Sam's story is an example of the multiple religious options available to spiritual seekers today. Some of these religions teach that there are many different ways of truth, but many of these faiths claim to have an exclusive understanding of truth. In other words, they believe their religion is right and all others are wrong. How should we think about the many different religions? Could all of them be right? Is there only one true religion? In our complex, multicultural, postmodern world, these are important and necessary questions.

The Functions of Religion

Religions have taken a variety of forms throughout human history. Religions are cultural systems that provide answers and practices relating human beings to a perception of ultimate reality. Almost every human culture we know has had at least one religion.

Religions serve a wide variety of functions. They provide answers to the questions about the ultimate reality of the universe. Are there gods? Is there only one God? Where did the universe come from? What is the purpose of the universe? What is my purpose as an individual? Why are things the way they are? What happens after we die? What is moral? What is immoral? How should we live?

In answering such questions, groups of people find common approaches to the many different parts of life. Together they build a common culture and way of life that define many of the values, rituals, beliefs, and moral standards that shape humanity. Religion has shaped many other aspects including ethics, law, government, education, war, peace, economics, and relations among groups of people.

These religions give an account of ultimate reality. Sometimes they have proposed that there are many gods and goddesses. For example, we can learn about the views of the ancient Greeks and Romans from the stories that describe their gods. For the Greeks, Zeus was the king of the gods, Hera was his wife, and Athena, Poseidon, Aphrodite, Ares, Hermes, Hades, Dionysus, and Demeter were among the divine beings whose interactions affected events on earth. The Romans adopted many of the Greek gods for their worship, renaming them Jupiter, Juno, Minerva, Neptune, Venus, Mars, Mercury, Pluto, Bacchus, and Ceres. Greek and Roman temples can be found throughout the former Roman Empire, and the residue of their mythology can be found in our art, our literature, and many names used in Western culture. During the first century A.D., Christians started coming to terms with how they would relate to other religions. The origin of Christianity as a renewal movement within Judaism and their subsequent separation started a long and complex relationship between the two religions. The centuries-long conflict between Christianity and Islam made this question even more difficult.

The situation became more complex as the world became smaller and human knowledge of various cultures increased. Scholars in the field of religious studies now understand more than ever before about the wide variety of religions practiced throughout human history. Such knowledge helps followers of one religion understand the beliefs and practices of others, but it also helps each religion understand its own origins and sacred texts.

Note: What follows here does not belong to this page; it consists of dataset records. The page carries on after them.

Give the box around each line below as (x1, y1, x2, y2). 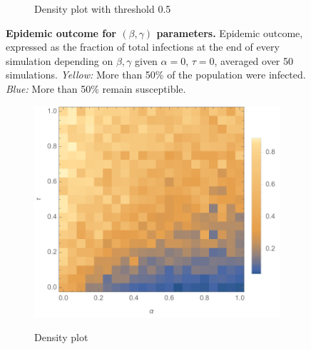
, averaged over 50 (214, 53, 294, 68)
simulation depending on (6, 53, 113, 68)
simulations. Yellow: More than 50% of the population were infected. (6, 67, 306, 82)
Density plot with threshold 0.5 (34, 1, 171, 16)
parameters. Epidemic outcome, (156, 25, 303, 40)
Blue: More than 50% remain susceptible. (6, 81, 186, 96)
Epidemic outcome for (6, 25, 116, 40)
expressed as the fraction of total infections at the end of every (6, 39, 280, 54)
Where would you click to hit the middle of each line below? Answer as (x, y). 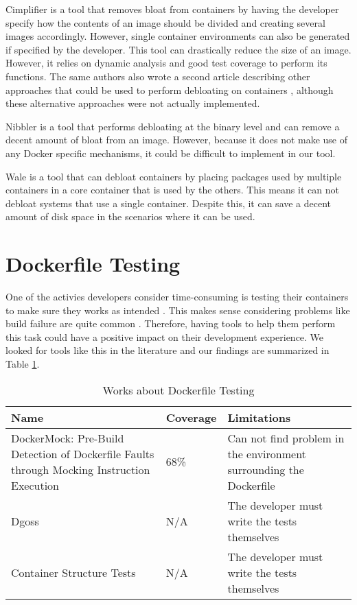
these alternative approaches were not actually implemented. (133, 103)
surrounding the (266, 469)
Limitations (259, 417)
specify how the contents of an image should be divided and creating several (165, 22)
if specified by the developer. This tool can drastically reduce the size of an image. (178, 49)
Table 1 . (23, 364)
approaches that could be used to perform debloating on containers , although (170, 90)
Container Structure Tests (73, 572)
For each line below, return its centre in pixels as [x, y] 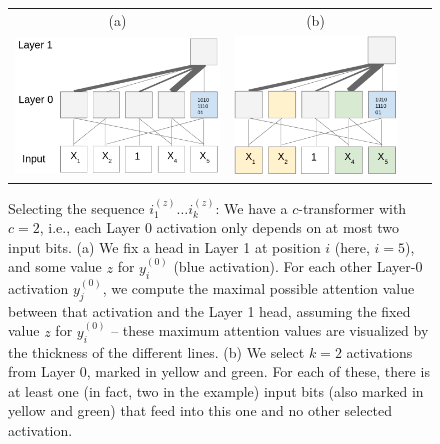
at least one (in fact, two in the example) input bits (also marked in [216, 390]
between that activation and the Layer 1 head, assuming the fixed [209, 310]
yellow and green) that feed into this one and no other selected [200, 410]
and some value [55, 266]
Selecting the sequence [76, 207]
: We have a [251, 207]
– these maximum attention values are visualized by [270, 330]
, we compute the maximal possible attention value [258, 287]
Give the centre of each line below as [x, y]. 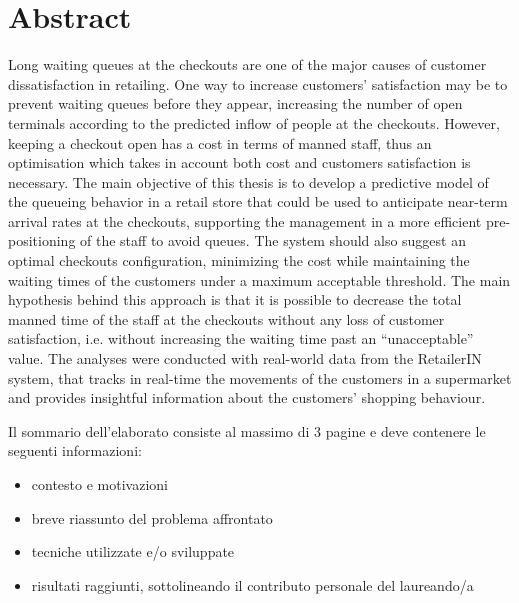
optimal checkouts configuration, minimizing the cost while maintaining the [239, 260]
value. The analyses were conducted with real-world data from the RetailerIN [245, 358]
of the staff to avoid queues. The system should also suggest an [273, 240]
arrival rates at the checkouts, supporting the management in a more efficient [245, 220]
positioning [42, 240]
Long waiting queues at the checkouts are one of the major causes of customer [247, 64]
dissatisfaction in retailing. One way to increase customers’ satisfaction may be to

For example, biblical scholars help people see that the Bible is best understood when seen in light of the surrounding cultures of the time in which it was written. The story of Abraham's preparation to sacrifice Isaac seems completely wrong to modern minds. How could God so mislead Abraham to believe that he should kill his precious and long-awaited child? But Abraham's situation becomes more understandable when one learns that surrounding cultures of that time worshiped a god called Molech, whose religion required the killing of one's firstborn son. In other words, God was teaching Abraham a lesson that he was not like Molech. In the New Testament, it seems odd to modern readers that Paul gives advice about food for sale in the marketplace after it had been sacrificed to the god of another religion (1 Corinthians 8). But when one thinks of the commandment to worship the one true God and avoid idolatry, we realize that Paul is wrestling with a genuine dilemma faced by first-century Christians.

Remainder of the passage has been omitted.